When we took my husband's grandkids to Massanutten a few years ago - we took them to Luray Caverns, the waterpark, Frontier Culture Museum, they joined in a couple of the kids games at the ballfield, rode the ski lift, saw the Jason Bishop magic show....   we all had a great time.  One grandson went home to his mother and she asked what they did on vacation - he learned to play ping-pong  THAT is what he seemed to be most impressed with!!


----------



## strandlover (Feb 17, 2012)

Ridewithme38 said:


> So i'm trying to budget everything out for this trip:
> 
> Car Rental: $183.12
> Gas: (900 miles at $6 a gallon) around $200
> ...



I would defintely do Luray Caverns.  I think it's part of the Activity card package.  Depending on your planned level of activity, it may be cheaper to pay for the activities at full cost rather than purchasing activity cards.

Breakfast at the Golden Corral in Harrisonburg is a good value and you could pick up your groceries in the Walmart Supercenter.

If I remember correctly, they take an imprint of your credit card.  Then, they make you walk about 10 feet to another person to get your parking pass.  This is where they try to set the hook for the "tour".

Enjoy!


----------



## Ridewithme38 (Feb 17, 2012)

laura1957 said:


> When we took my husband's grandkids to Massanutten a few years ago - we took them to Luray Caverns, the waterpark, Frontier Culture Museum, they joined in a couple of the kids games at the ballfield, rode the ski lift, saw the Jason Bishop magic show....   we all had a great time.  One grandson went home to his mother and she asked what they did on vacation - he learned to play ping-pong  THAT is what he seemed to be most impressed with!!

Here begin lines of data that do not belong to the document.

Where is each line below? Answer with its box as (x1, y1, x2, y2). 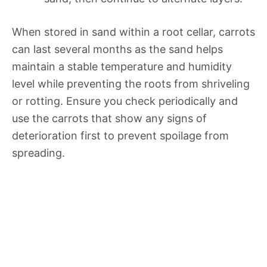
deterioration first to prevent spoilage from (12, 129, 229, 142)
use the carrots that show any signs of (12, 112, 207, 125)
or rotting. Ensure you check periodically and (12, 95, 238, 108)
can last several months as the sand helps (12, 43, 223, 56)
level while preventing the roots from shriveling (12, 77, 250, 91)
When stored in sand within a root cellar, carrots (12, 26, 255, 39)
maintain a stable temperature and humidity (12, 60, 232, 73)
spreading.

Kids are amazing like that! They really do see things in a different light!


----------



## Ridewithme38 (Feb 18, 2012)

Just got here...Got lost on the way, a couple times...But i think it'll be easier once the sun is out...

The rooms are nicer then i thought they'd be, there is literally a pool in the bathroom, the Jacuzzi is huge


----------



## Ridewithme38 (Feb 20, 2012)

Just bumping this thread with a pic...i like getting a picture of my little one with a resort sign


----------



## laura1957 (Feb 21, 2012)

Ridewithme38 said:


> Just got here...Got lost on the way, a couple times...But i think it'll be easier once the sun is out...
> 
> The rooms are nicer then i thought they'd be, there is literally a pool in the bathroom, the Jacuzzi is huge



My 3 year old grandson loves having his own personal pool in the room 
comes in real handy when we we are too busy (or lazy!!) to drive the kids over to the rec center.


----------



## bdmauk (Mar 3, 2012)

So Ride, how was the trip overall?  We toying with the idea of going over spring break with our 11 yr old.


----------



## Ridewithme38 (Mar 3, 2012)

bdmauk said:


> So Ride, how was the trip overall?  We toying with the idea of going over spring break with our 11 yr old.

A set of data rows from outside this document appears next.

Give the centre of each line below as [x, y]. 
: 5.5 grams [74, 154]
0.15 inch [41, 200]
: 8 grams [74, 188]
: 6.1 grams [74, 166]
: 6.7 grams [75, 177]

I loved it, but i'm an unusual one, the first thing people asked when i got back was if i got to do any 'adult' things, this never dawned on me during the trip, i'm supposed to do things beyond hang out with my daughter?...There was alot to do, we had planned to leave the resort one day to visit luray caverns, but that never happened because of how busy we were with on-resort activities, the monday night magic show, the Tuesday night Balloon show(My daughter went on stage!) and the Murder Mystery dinner were all great although the murder mystery thing was a little expensive for what you get....The room was nice, not perfect by any stretch of the imagination, but i don't usually stay in Marriott's or 4 seasons resorts, so it didn't bother me....i even came back and wasn't completely broke!

Umm, a heads up for a spring break trip...when we went the weather was unseasonable warm, so while the snow tubing, and skiing mountains were open, the tubing or skiing wouldn't have been great, so we skipped that....Also, the water park was closed for two days so while i had planned to buy a 5 day pass, the 3 day pass seemed to work out perfectly...If your 11 year old is into arcades go on the 'all you can play' day, we didn't and i spent almost 100(Fun Dollars) there

The first sales meeting i ever went to was this most recent trip too...The guy was pretty laid back, i had to get him talking as soon as i told him i wasn't going to buy that day and didn't want to 'waste his time' he lead me over to the lady giving out gifts...and the $100 wasn't actually $100 it was 100 Massanutten Fun Dollars, or something like that


----------



## bdmauk (Mar 4, 2012)

thanks for info, Ride. Showed everyone the resort website and we're sold (well, not literally).


----------



## JVT (Mar 4, 2012)

Heard about the restroom/rest stop situation (or lack,thereof). Pls give some advice about that...we will be bringing little ones. Need changing stations too. Thanks!


----------



## Ridewithme38 (Mar 5, 2012)

bdmauk said:


> thanks for info, Ride. Showed everyone the resort website and we're sold (well, not literally).



Be prepared, if your staying at woodstone, the drive to all the resort ammenities(Except the waterpark) is about 2.5 Miles, so you'll be doing alot of driving


----------